→ Problem statement: Word for word, restate the records that come next, omitting the images.

• • • •

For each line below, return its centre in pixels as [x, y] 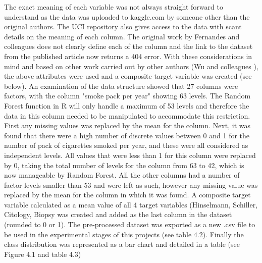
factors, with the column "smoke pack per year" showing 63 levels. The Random [127, 96]
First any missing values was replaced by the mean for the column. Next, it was [127, 125]
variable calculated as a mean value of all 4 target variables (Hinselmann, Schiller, [131, 204]
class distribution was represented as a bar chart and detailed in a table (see [122, 244]
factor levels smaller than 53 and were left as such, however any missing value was [131, 185]
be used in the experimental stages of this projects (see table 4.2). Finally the [124, 234]
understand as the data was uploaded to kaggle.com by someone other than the [127, 16]
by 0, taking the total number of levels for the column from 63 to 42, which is [124, 165]
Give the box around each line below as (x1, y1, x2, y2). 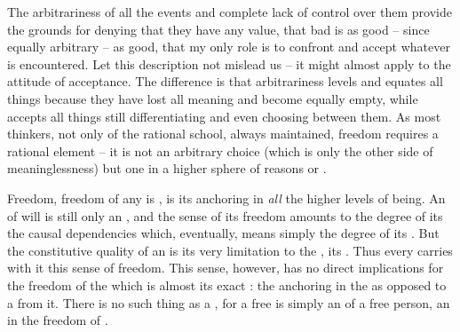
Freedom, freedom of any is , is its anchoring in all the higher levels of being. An (7, 188, 446, 207)
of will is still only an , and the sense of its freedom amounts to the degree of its (7, 206, 443, 225)
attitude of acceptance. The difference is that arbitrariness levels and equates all (7, 72, 443, 91)
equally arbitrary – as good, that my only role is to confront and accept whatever (7, 37, 450, 56)
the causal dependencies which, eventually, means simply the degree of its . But (7, 224, 440, 242)
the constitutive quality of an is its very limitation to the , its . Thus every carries (7, 241, 453, 259)
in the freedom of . (7, 311, 108, 329)
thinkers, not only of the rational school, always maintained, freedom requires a (7, 124, 439, 143)

• • • •

→ Task response:
For each line below, return its centre in pixels as [x, y] 
factors, with the column "smoke pack per year" showing 63 levels. The Random [127, 96]
First any missing values was replaced by the mean for the column. Next, it was [127, 125]
variable calculated as a mean value of all 4 target variables (Hinselmann, Schiller, [131, 204]
class distribution was represented as a bar chart and detailed in a table (see [122, 244]
factor levels smaller than 53 and were left as such, however any missing value was [131, 185]
be used in the experimental stages of this projects (see table 4.2). Finally the [124, 234]
understand as the data was uploaded to kaggle.com by someone other than the [127, 16]
by 0, taking the total number of levels for the column from 63 to 42, which is [124, 165]
Give the box around each line below as (x1, y1, x2, y2). 
Freedom, freedom of any is , is its anchoring in all the higher levels of being. An (7, 188, 446, 207)
of will is still only an , and the sense of its freedom amounts to the degree of its (7, 206, 443, 225)
attitude of acceptance. The difference is that arbitrariness levels and equates all (7, 72, 443, 91)
equally arbitrary – as good, that my only role is to confront and accept whatever (7, 37, 450, 56)
the causal dependencies which, eventually, means simply the degree of its . But (7, 224, 440, 242)
the constitutive quality of an is its very limitation to the , its . Thus every carries (7, 241, 453, 259)
in the freedom of . (7, 311, 108, 329)
thinkers, not only of the rational school, always maintained, freedom requires a (7, 124, 439, 143)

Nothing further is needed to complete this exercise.